It was inevitable. I knew it was going to happen. And I’m sure you knew it was going to happen. I caved in last Thursday and phoned him. Considering the bad state he left in, and the bad state I was in, I needed …. something. He’s safe, living with his parents. He has a job, he’s (not) drinking and he’s seeing his daughter regularly. That was all I needed to know.
But he had more to say – I miss you. I still love you. I’ll be coming back to Durban in about 4 months.
Ordinarily I would have expected my heart to leap for joy. But it didn’t. Of it’s own accord, my heart plumetted from my chest, bounced through my stomach and landed in the soles of my feet, with dread. Coming back? Doesn’t he know, in life, there is never any going back? There is always only moving forward? The dread I felt at the prospect of his return was the revelation I’ve been seeking.

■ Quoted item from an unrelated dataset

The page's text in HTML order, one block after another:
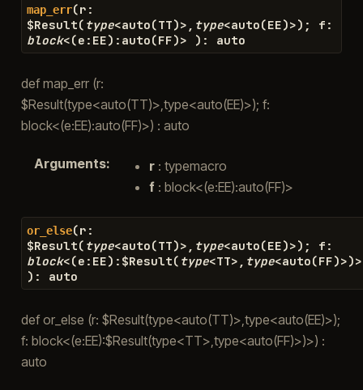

I don’t want him back. I don’t want his drinking back. I don’t want the anxiety and anticipation back. I don’t want the rejection back. I don’t want his issues back. I don’t want his chaos back. And most importantly, I don’t want his love back, because his kind of love hurts, and I don’t want to hurt anymore.
I won’t suffer, be broken, get tired, or wasted
Surrender to nothing, or give up what I
Started and stopped it, from end to beginning
A new day is coming, and I am finally free
– 30 Seconds to Mars – Attack
I was rendered pretty much speechless during the phone call. So this is part of a text I sent:
“……but please know, if you come back to Durban it has to be for reasons that exclude me..…. Some damage can’t be undone….. So if you’re coming up for me – don’t…… ‘we’ will never be able to be again.”
I feel a shift within myself. Where once there was longing, pining and guilt, I’m now bordering on neutral. I’m still sad. I still cry everyday. But at least now I’m not crying for him, I’m just crying because of him. And in time that pain will heal.